素人撮影でも"サマになる"、D Log+最新D-Log 2カラー
新しいD-Log 2カラーは、17ストップのダイナミックレンジで記録することで、ハイライトからシャドウまで豊かなディテールをあますことなく捉え、映画撮影用カメラに匹評するほど撮影シーンをリアルに再現できるようになりました。
「DJI Mimo」アプリで簡単スマホ編集

ということで、動画撮影&編集が素人レベルの私が今回初めてD-Log 2での撮影に挑戦。プロなら動画編集ツールを駆使するところですが、私はとにかく早くお手軽を重視し、スマホのDJI Mimoアプリだけで編集してみました。
操作はいたってシンプル!アプリ「DJI Mimo」の動画編集画面下「色を元に戻す」ボタンをクリックするだけでD-Logを「カラーリカバリー」をONにするだけで自動的に最適な色味に補正(Rec.709変換)されます。
「よい靴は、履き主を良い場所へ連れて行ってくれる」というイタリアのことわざのように、素人でもOsmo Pocket 4Pを活用してD-Log撮影すれば、”サマになる”Vlogが完成。面倒くさがりな私でも、積極的に動画を撮ってSNSでシェアしたい気持ちにさせてくれます。
すべての日常が、シネマティックに変換されて”名場面”になる
Osmo Pocket 4Pの特長で紹介した、デュアルカメラの優れたズームとスローモーションを活用して撮影してみると、木の葉の揺らぎ、雨の雫の動き、水たまりの余韻なども全てアートに変換されて、なにげない日常も大事にしたい気持ちさせてくれます。
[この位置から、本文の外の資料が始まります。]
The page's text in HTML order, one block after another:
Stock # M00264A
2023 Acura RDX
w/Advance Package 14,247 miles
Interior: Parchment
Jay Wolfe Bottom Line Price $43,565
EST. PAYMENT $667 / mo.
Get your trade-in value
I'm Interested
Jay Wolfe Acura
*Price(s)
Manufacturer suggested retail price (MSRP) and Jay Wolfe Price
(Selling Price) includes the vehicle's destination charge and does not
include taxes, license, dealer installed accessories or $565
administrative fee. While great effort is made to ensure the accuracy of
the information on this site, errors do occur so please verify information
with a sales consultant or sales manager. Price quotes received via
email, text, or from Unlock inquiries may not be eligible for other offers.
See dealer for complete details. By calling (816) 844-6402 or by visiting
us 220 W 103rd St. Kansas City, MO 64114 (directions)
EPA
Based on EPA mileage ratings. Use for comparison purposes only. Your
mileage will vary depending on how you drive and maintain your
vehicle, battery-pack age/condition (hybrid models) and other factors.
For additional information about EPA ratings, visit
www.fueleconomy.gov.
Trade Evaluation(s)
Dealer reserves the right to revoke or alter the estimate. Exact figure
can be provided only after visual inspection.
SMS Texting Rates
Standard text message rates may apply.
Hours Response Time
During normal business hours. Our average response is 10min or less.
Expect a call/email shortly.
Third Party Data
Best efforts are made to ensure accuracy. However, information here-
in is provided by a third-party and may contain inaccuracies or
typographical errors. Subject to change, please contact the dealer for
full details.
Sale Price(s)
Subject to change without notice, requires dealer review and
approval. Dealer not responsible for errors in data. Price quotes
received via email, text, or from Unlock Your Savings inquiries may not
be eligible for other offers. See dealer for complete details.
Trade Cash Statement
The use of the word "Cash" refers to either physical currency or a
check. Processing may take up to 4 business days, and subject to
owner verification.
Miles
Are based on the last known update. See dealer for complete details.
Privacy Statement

ペット好きもマストバイ!ズームの意外な活用術がここにあり
ワンコもそうですが動物って近寄ると逃げたり、カメラから目を逸らしたりするので、意外と撮影の難易度が高い。そんなハードルをOsmo Pocket 4Pがすべてを解決してくれたような気がします。
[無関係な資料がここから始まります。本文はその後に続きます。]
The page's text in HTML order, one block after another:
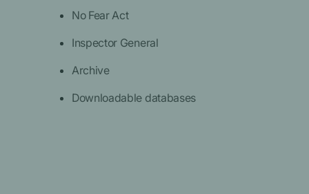
No Fear Act
Inspector General
Archive
Downloadable databases
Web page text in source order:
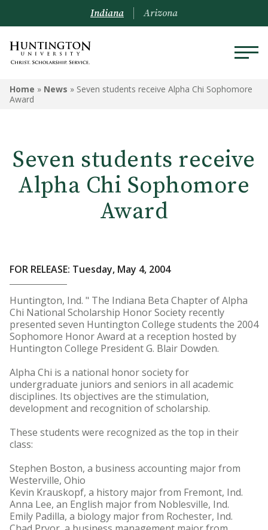
Indiana Arizona
Home » News » Seven students receive Alpha Chi Sophomore
Award
Seven students receive
Alpha Chi Sophomore
Award
FOR RELEASE: Tuesday, May 4, 2004
Huntington, Ind. " The Indiana Beta Chapter of Alpha
Chi National Scholarship Honor Society recently
presented seven Huntington College students the 2004
Sophomore Honor Award at a reception hosted by
Huntington College President G. Blair Dowden.
Alpha Chi is a national honor society for
undergraduate juniors and seniors in all academic
disciplines. Its objectives are the stimulation,
development and recognition of scholarship.
These students were recognized as the top in their
class:
Stephen Boston, a business accounting major from
Westerville, Ohio
Kevin Krauskopf, a history major from Fremont, Ind.
Anna Lee, an English major from Noblesville, Ind.
Emily Padilla, a biology major from Rochester, Ind.
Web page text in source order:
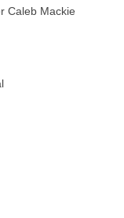
Caleb Mackie
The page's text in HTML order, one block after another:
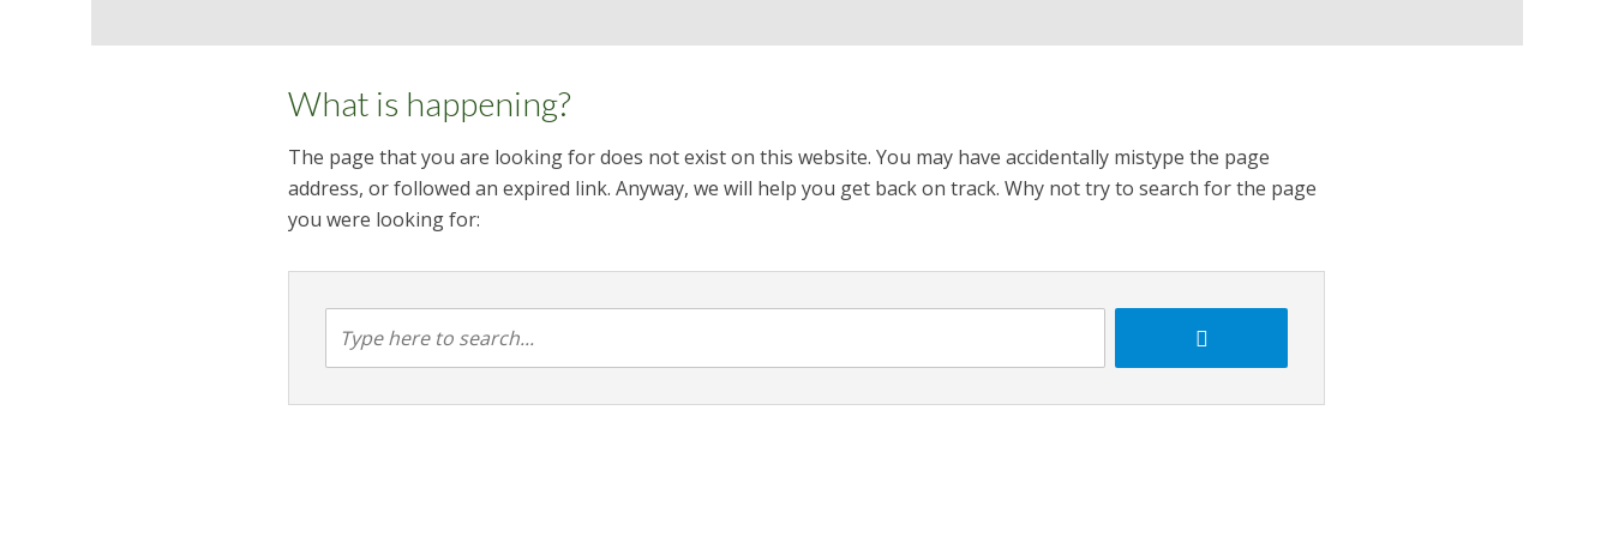
What is happening?
The page that you are looking for does not exist on this website. You may have accidentally mistype the page
address, or followed an expired link. Anyway, we will help you get back on track. Why not try to search for the page
you were looking for:

想像以上にデュアルカメラのズームが大活躍して、決定的瞬間や予測できない動きをしっかり映し出すことに心を揺さぶられました。
Osmo Pocket 4Pを使う前までは「ズームなんて使わないしプロではないから、わたしにはオーバースペックかも…」と思っていましたが、このOsmo Pocket 4Pがあれば、すべての日常が、シネマティックに変換されて"名場面"になることに心を揺さぶられました。
ということで、控え目にいってもOsmo Pocket 4Pは、素人からプロフェッショナルまで、あらゆるユーザーにとって"名機"となるポケットサイズのジンバルカメラです。